[[ EXTRACTED INFORMATION, beginning ]]

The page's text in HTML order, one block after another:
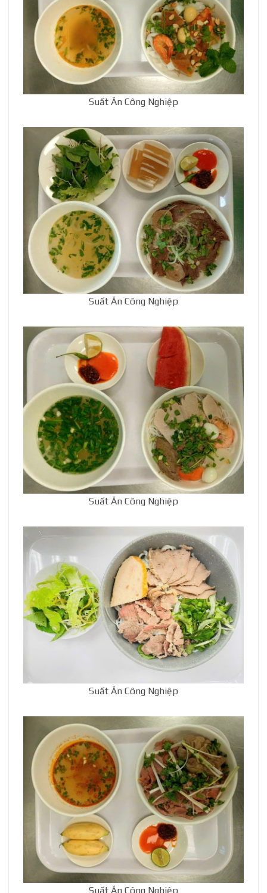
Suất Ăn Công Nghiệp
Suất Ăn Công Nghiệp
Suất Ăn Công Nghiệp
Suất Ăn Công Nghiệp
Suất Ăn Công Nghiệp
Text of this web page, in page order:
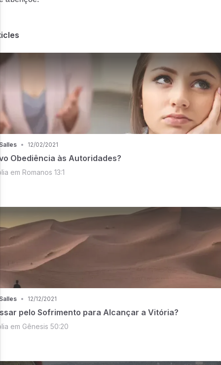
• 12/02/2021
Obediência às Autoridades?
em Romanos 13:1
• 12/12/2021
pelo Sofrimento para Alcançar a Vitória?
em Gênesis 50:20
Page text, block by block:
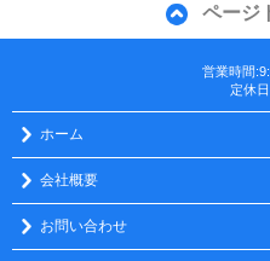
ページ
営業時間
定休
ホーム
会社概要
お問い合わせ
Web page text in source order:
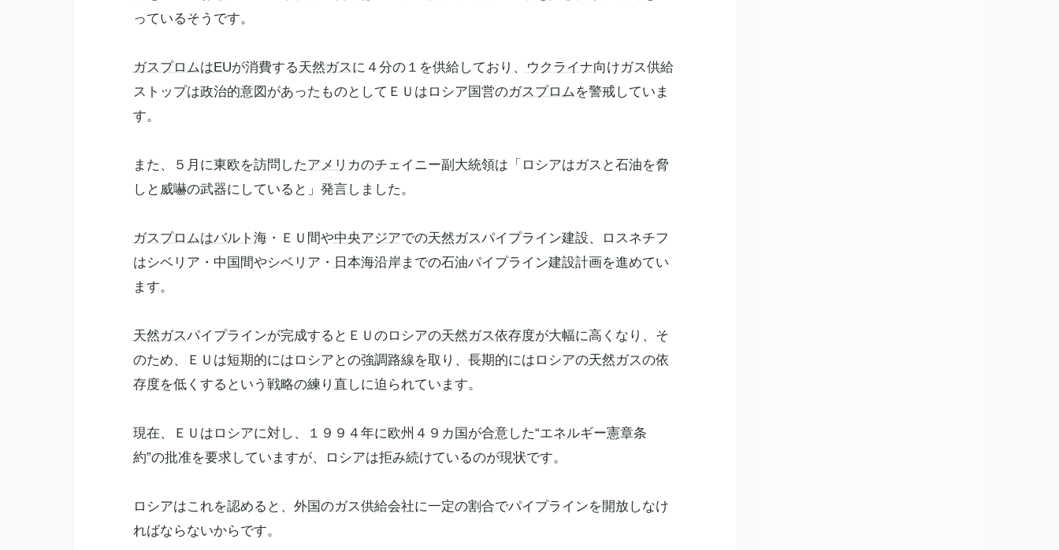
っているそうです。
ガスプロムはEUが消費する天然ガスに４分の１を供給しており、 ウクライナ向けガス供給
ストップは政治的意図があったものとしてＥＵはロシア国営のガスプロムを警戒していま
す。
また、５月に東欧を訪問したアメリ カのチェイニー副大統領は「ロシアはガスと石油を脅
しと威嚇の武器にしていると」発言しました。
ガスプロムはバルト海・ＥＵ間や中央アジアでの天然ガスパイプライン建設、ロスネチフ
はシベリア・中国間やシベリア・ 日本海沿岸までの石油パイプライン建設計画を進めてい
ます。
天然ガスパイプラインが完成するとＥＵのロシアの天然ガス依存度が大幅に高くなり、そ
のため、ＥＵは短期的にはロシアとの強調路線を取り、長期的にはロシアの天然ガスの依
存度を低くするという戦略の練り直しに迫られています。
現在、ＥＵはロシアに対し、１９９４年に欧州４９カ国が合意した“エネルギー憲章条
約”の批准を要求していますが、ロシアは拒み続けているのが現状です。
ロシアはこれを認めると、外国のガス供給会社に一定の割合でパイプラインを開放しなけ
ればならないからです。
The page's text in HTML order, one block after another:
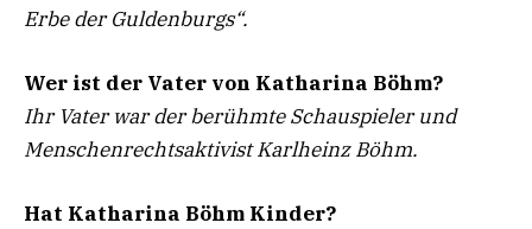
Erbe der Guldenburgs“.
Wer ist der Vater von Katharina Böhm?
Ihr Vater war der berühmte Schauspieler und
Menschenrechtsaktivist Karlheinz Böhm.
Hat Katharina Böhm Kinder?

[[ EXTRACTED INFORMATION, end ]]

Give the data again exactly as it stands, apart from the pictures.

→ WRITTEN REPLY:
The page's text in HTML order, one block after another:
Suất Ăn Công Nghiệp
Suất Ăn Công Nghiệp
Suất Ăn Công Nghiệp
Suất Ăn Công Nghiệp
Suất Ăn Công Nghiệp
Text of this web page, in page order:
• 12/02/2021
Obediência às Autoridades?
em Romanos 13:1
• 12/12/2021
pelo Sofrimento para Alcançar a Vitória?
em Gênesis 50:20
Page text, block by block:
ページ
営業時間
定休
ホーム
会社概要
お問い合わせ
Web page text in source order:
っているそうです。
ガスプロムはEUが消費する天然ガスに４分の１を供給しており、 ウクライナ向けガス供給
ストップは政治的意図があったものとしてＥＵはロシア国営のガスプロムを警戒していま
す。
また、５月に東欧を訪問したアメリ カのチェイニー副大統領は「ロシアはガスと石油を脅
しと威嚇の武器にしていると」発言しました。
ガスプロムはバルト海・ＥＵ間や中央アジアでの天然ガスパイプライン建設、ロスネチフ
はシベリア・中国間やシベリア・ 日本海沿岸までの石油パイプライン建設計画を進めてい
ます。
天然ガスパイプラインが完成するとＥＵのロシアの天然ガス依存度が大幅に高くなり、そ
のため、ＥＵは短期的にはロシアとの強調路線を取り、長期的にはロシアの天然ガスの依
存度を低くするという戦略の練り直しに迫られています。
現在、ＥＵはロシアに対し、１９９４年に欧州４９カ国が合意した“エネルギー憲章条
約”の批准を要求していますが、ロシアは拒み続けているのが現状です。
ロシアはこれを認めると、外国のガス供給会社に一定の割合でパイプラインを開放しなけ
ればならないからです。
The page's text in HTML order, one block after another:
Erbe der Guldenburgs“.
Wer ist der Vater von Katharina Böhm?
Ihr Vater war der berühmte Schauspieler und
Menschenrechtsaktivist Karlheinz Böhm.
Hat Katharina Böhm Kinder?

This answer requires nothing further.